Exercise requirements | Only the lines from the start of the data through the line with "This story is" belong in the copy. Restate them word for word, minus the pictures.

Entries supplied |

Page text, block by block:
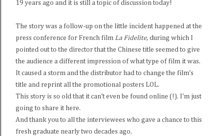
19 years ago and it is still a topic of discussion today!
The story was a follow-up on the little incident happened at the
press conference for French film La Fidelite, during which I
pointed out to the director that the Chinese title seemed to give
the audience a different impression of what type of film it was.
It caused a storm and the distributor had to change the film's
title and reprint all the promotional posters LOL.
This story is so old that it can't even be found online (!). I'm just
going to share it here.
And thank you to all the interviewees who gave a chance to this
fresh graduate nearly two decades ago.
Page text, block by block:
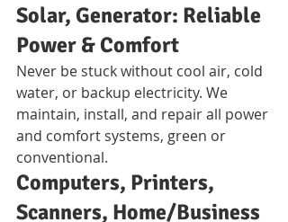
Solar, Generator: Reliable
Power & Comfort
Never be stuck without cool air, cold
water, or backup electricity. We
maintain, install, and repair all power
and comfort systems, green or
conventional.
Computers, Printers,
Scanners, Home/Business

Task result |
Page text, block by block:
19 years ago and it is still a topic of discussion today!
The story was a follow-up on the little incident happened at the
press conference for French film La Fidelite, during which I
pointed out to the director that the Chinese title seemed to give
the audience a different impression of what type of film it was.
It caused a storm and the distributor had to change the film's
title and reprint all the promotional posters LOL.
This story is so old that it can't even be found online (!). I'm just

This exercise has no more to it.